**Exercise**
The response should be the records below, repeated exactly, with each picture left out.

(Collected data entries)
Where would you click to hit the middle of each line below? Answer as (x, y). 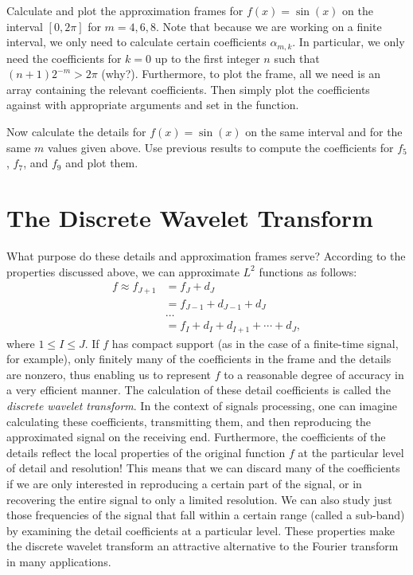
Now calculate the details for (76, 132)
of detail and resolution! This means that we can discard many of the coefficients (203, 468)
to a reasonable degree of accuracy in (314, 374)
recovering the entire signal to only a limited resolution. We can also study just (199, 499)
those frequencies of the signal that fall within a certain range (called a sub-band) (206, 515)
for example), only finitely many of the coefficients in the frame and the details (199, 359)
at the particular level (351, 452)
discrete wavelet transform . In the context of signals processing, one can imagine (202, 405)
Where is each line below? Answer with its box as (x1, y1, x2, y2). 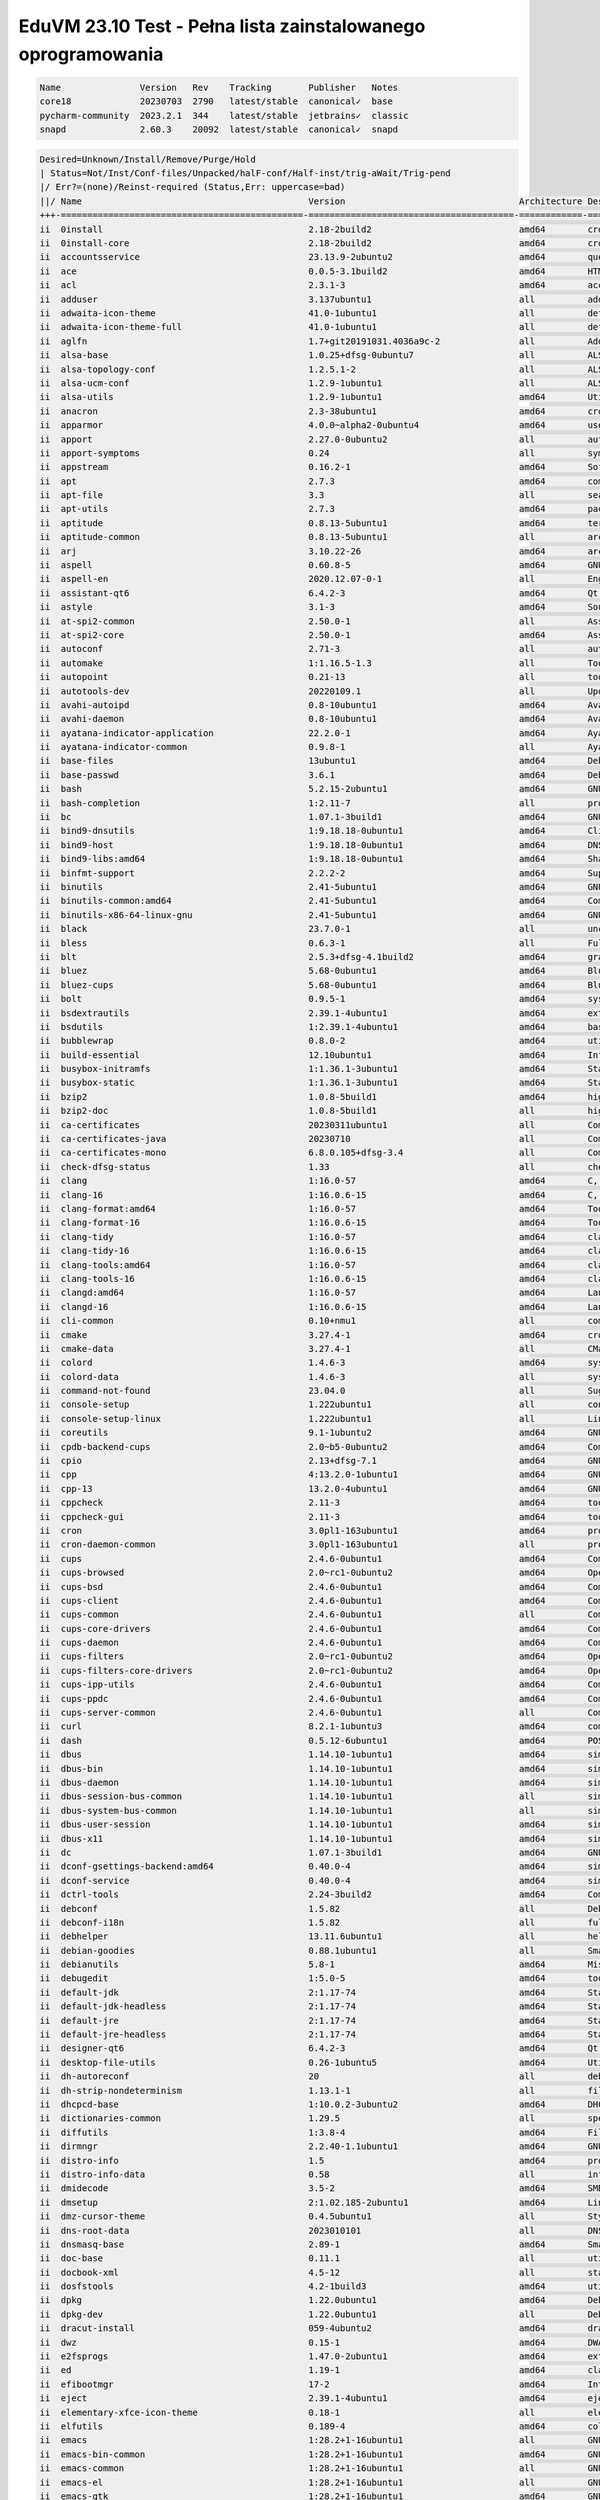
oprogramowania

**Answer section**
Where would you click to hit the middle of each line below? Answer as (x, y). 
Now calculate the details for (76, 132)
of detail and resolution! This means that we can discard many of the coefficients (203, 468)
to a reasonable degree of accuracy in (314, 374)
recovering the entire signal to only a limited resolution. We can also study just (199, 499)
those frequencies of the signal that fall within a certain range (called a sub-band) (206, 515)
for example), only finitely many of the coefficients in the frame and the details (199, 359)
at the particular level (351, 452)
discrete wavelet transform . In the context of signals processing, one can imagine (202, 405)
Where is each line below? Answer with its box as (x1, y1, x2, y2). 
oprogramowania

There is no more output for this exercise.